Market movers
The numerous interventions of the FED’s exponents at the beginning of last week have created a perfect bullish condition in which fiscal policies combined with accommodative monetary policies and economic recovery are married with a scenario of inflation under control. This scenario is the optimal one, at least until the central banks are forced to quickly revise their statements (monitoring every activity of the FED is mandatory).
Note how we have witnessed a contraction of volatility in all asset classes. This only confirms the ongoing bullish scenario. If the volatility of the bond segment falls, this benefits the risk profile of all balanced portfolios, leaving room to increase risk (also) on other assets, including equities.
Therefore, there has been a return of interest in small caps and SPACs, without forgetting the return of retailers who, in addition to crypto, have returned to buy their passions, such as AMC and Gamestop, which have returned very close to their highs of January this year.
Next week we will start the month with some very important data that will play a major role in the trend of stock prices.
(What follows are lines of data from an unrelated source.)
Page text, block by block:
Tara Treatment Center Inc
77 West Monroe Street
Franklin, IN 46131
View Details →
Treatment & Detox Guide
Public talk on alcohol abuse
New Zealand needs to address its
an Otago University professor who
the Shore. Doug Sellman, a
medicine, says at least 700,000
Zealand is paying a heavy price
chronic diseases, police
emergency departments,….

The most important figures will be the inflation in Europe, to show if there are inflationary pressures in the Old Continent and the non farm payrolls in the United States. The latter will be particularly important, given that the Federal Reserve is waiting for improvements on the employment front in order to begin the tapering process, i.e. the reduction of purchases of government bonds. Another event of particular interest is the meeting of the Reserve Bank of Australia, which could surprise markets by changing monetary strategies, as the New Zealand central bank did in part last week.
Also of note is the publication of unemployment figures in Germany on Tuesday and iSM data, unemployment claims and the second GDP reading on Tuesday and Thursday on the US side.
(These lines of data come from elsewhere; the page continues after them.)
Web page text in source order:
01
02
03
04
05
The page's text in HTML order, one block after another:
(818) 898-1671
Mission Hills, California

Analysis of the week and scenarios for DAX and Dow Jones
Despite the fears of a possible inflationary spiral, investors’ eyes remain focused on economic growth and upcoming macro data. The markets maintain their bullish strength even if in a context of low volatility. Rollovers in the third week of June should see indices with new highs.
This week we should again see a low early in the week and a high on Friday. It will be a good idea to monitor intraday trends for weekly supports to hold and offer us the possibility of a new bullish directional phase.
Monday the U.S. stock markets will be closed for Memorial Day.
DE30 – At the beginning of the week the German index reached new all-time highs, touching 15,600 area. Last Monday the resistance at 15,464 was knocked down in the European opening. This caused a new bullish push, even if very weak. The rest of the week we saw some weakness in the DAX, but it kept our weekly support at 15,384 area. The weekly close was quite bearish but lacks pressure and volatility so we should check the extremes of this 15,384-15,600 range this week.
Our target remains last week’s weekly realisation area at 15,656-15,755. There could be extensions in case of a bullish acceleration to 15,900 target level. The real target for DAX is to reach 16,000-16,200 area. The price needs to break to the downside and maintain the new resistance area 15,454-15,578 in order to continue upwards.
The support area 15,423-15,384 is confirmed. Below this there is a possibility of bearish acceleration. Weekly support is seen at 15,269-15,209. Key area for maintaining the bullish strength is confirmed at 15,209. All these are optimal long entry levels.
Supports in the area 15,119-15,062-15,043 still weak after the rise of mid-May. Below them a vertical fall would be interpreted as a probable new downtrend. We always watch the volumetric supports 15,017-14,981 and 14,842-14,804. The loss of these last two areas opens to new lows, with first target in the area 14,600-14,441.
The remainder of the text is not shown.